IV. Concluding Remarks

For reasons ranging from calibration errors, small-sample biases, and—most importantly—strong reliance on specific exchange rate models, previous research on exchange rates has failed to provide reliable evidence of the ability of popular exchange rate models to match exchange rate volatilities observed over the post-Bretton Woods period. This paper has tried to partially address this gap by presenting volatility tests of the textbook asset-pricing model of the exchange rate that improve on previous tests in a number of ways. Most importantly, they do so by requiring a minimal set of assumptions on the intertemporal behavior of exchange rates and by allowing for a wide definition of their fundamental determinants, the observability of which is not required for the implementation of the tests.
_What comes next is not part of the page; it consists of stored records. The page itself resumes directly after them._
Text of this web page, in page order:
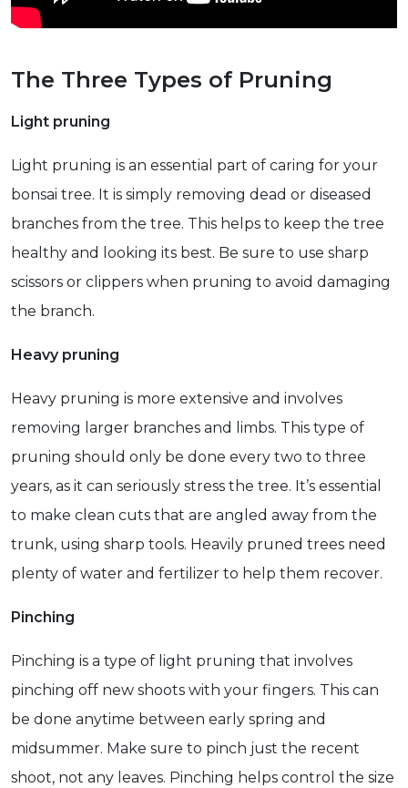
The Three Types of Pruning
Light pruning
Light pruning is an essential part of caring for your
bonsai tree. It is simply removing dead or diseased
branches from the tree. This helps to keep the tree
healthy and looking its best. Be sure to use sharp
scissors or clippers when pruning to avoid damaging
the branch.
Heavy pruning
Heavy pruning is more extensive and involves
removing larger branches and limbs. This type of
pruning should only be done every two to three
years, as it can seriously stress the tree. It’s essential
to make clean cuts that are angled away from the
trunk, using sharp tools. Heavily pruned trees need
plenty of water and fertilizer to help them recover.
Pinching
Pinching is a type of light pruning that involves
pinching off new shoots with your fingers. This can
be done anytime between early spring and
midsummer. Make sure to pinch just the recent
shoot, not any leaves. Pinching helps control the size

We applied these tests to data from the three major exchange rates and found broad evidence of excessive volatility with respect to the predictions of the canonical asset-pricing model of the exchange rate in an efficient market.

What do we make of this evidence? Although our approach to testing for excess volatility still involves a joint test of market efficiency and of a specific, if rather general, exchange rate model, it represents a considerable step forward with respect to previous research, given its reliance on a considerably smaller set of assumptions than previous studies. Weeding our list of (two) suspects further is, at this stage, essentially a matter of personal judgement. (We admit leaning towards the view that the problem is not so much that exchange rates are “too volatile,” but rather that the canonical asset-pricing model of the exchange rate is unable to generate enough volatility.) Yet, our results may be useful in clarifying the agenda for future research on exchange rates. In reviewing empirical research on exchange rates conducted in recent years, for instance, Frankel and Rose (1995) note the sorry record of simple exchange rate models based on observable macroeconomic determinants (see also Flood and Taylor, 1996, for a similar assessment), and also note two promising lines of research: one line aimed at incorporating speculative bubbles into exchange rate models; and another line aimed at providing a detailed analysis of currency markets’; micro-structure. Our analysis points to shortcomings of the simple asset-pricing view of the exchange rate even when unobservable fundamentals and speculative bubbles are accounted for. Thus, it suggests that if either lifeboat pointed by Frankel and Rose can rescue structural exchange rates models, it is unlikely to be the first one.